Parmi les intervenants, le professeur Évariste Boshab a particulièrement retenu l’attention en formulant dix recommandations à l’intention du président de la République, Félix Tshisekedi. S’inspirant du symbolisme biblique des dix commandements remis à Moïse, l’ancien vice-Premier ministre a présenté ce qu’il a qualifié de « décalogue » pour une révision constitutionnelle réussie, c’est-à-dire une réforme susceptible de répondre aux réalités et aux besoins de la République démocratique du Congo.

Son décalogue se décline comme suit :

Les sirènes révisionnistes, tu ne suivras point ;

L’ensemble des couches sociales, tu consulteras ;

Le bon grain de l’ivraie, tu sépareras ; les temporalités, alarmes éveillant le bon sens, tu respecteras ;

Les dispositions amendables répertoriées, à un large débat tu soumettras ;

Promettre de tout changer pour ne rien changer, posture philosophique démontrant l’invulnérabilité d’un chef, tu éviteras ;

Les lois suspectes en raison des circonstances, tu éviteras ;

Tout passage en force, qui se contente de l’instant sans compter avec le temps qui consume tout, tu abhoreras ;

Les exigences de l’internationalisation du droit constitutionnel, qui méritent d’être prises en considération, tu respecteras ;

Tout projet de révision constitutionnelle ne se transforme pas nécessairement en révision constitutionnelle ;

L’opportunité étant une saison capricieuse, tu méditeras.

Réviser ou changer la Constitution ?

Au cœur des débats figure une question qui divise aujourd’hui la classe politique congolaise : faut-il réviser la Constitution actuelle ou en adopter une nouvelle ?

Pour le professeur Boshab, cette interrogation est loin d’être anodine. Selon lui, elle alimente des controverses profondes dans le débat public et mérite d’être abordée avec rigueur et prudence.
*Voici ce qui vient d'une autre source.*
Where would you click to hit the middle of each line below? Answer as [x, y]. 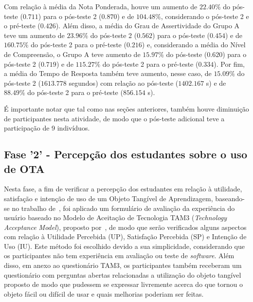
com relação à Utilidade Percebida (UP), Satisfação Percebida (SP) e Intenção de [125, 236]
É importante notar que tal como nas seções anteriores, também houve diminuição [126, 108]
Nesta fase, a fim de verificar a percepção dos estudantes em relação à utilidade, [123, 189]
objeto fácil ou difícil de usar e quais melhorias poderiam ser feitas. [104, 293]
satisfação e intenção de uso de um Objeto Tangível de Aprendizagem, [108, 198]
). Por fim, [229, 64]
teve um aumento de [34, 35]
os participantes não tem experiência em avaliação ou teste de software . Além [119, 255]

« Dans l’état actuel de notre ordonnancement juridique, le changement de Constitution n’est pas un mécanisme prévu comme l’est la révision. Il constitue avant tout une décision politique, une rupture. Toutefois, tout changement constitutionnel ne signifie pas nécessairement brutalité ou violence. Plusieurs difficultés qui entravent le fonctionnement de l’État congolais ne peuvent être résolues ni par une révision constitutionnelle ni par un changement de Constitution, mais plutôt par la capacité à appliquer effectivement toutes les dispositions de la Constitution », a-t-il expliqué.

Poursuivant sa réflexion, l’universitaire a mis en garde contre toute précipitation dans un processus aussi sensible.
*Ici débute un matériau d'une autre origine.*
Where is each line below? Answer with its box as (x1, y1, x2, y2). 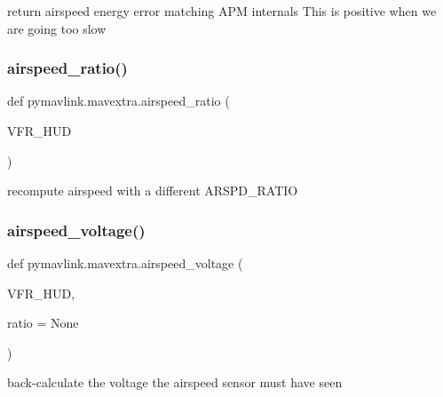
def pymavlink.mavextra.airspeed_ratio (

« Le changement de Constitution est un fruit délicat qui ne se consomme ni trop tôt, au risque d’être prématuré, ni trop tard. Il convient de faire preuve d’une grande prudence et de beaucoup de circonspection, car l’histoire enseigne que les conspirateurs vaincus sont considérés comme des bandits, tandis que les conspirateurs victorieux deviennent des héros », a-t-il ajouté.

Une Constitution perfectible

Abordant la question de la nature même de la Constitution, le professeur Évariste Boshab a rappelé qu’aucune loi fondamentale n’est figée dans le temps. À ses yeux, la Constitution est une œuvre vivante appelée à évoluer au rythme des mutations de la société.
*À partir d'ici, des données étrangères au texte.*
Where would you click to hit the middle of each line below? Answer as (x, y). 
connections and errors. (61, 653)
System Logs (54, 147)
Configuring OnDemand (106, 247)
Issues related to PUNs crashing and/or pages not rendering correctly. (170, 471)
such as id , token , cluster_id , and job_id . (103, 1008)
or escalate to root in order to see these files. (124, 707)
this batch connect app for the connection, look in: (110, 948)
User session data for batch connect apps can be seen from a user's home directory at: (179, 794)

Il a ainsi critiqué la tendance consistant à présenter la Constitution du 18 février 2006 comme un texte sacré ou intangible, susceptible d’être amélioré.

« La Constitution ne peut être perçue comme une œuvre parfaite et totalement achevée, car elle demeurera indéfiniment un objet de débat. Si elle était parfaite, elle ne serait pas une œuvre humaine, puisque les êtres humains eux-mêmes ne sont pas parfaits, mais perfectibles selon leur degré de socialisation. Cela signifie-t-il qu’une retouche opérée à temps ou à contretemps devrait automatiquement être acceptée ? », s’est-il interrogé.

S’il reconnaît la nécessité de revisiter certaines dispositions afin de renforcer l’ancrage national de la Loi fondamentale, le professeur Boshab rejette toutefois les arguments selon lesquels la Constitution congolaise serait une œuvre étrangère, conçue par des étrangers et pour des étrangers.

Pour lui, le débat constitutionnel doit avant tout être guidé par la recherche de solutions adaptées aux réalités du pays, plutôt que par des considérations idéologiques ou des procès d’intention.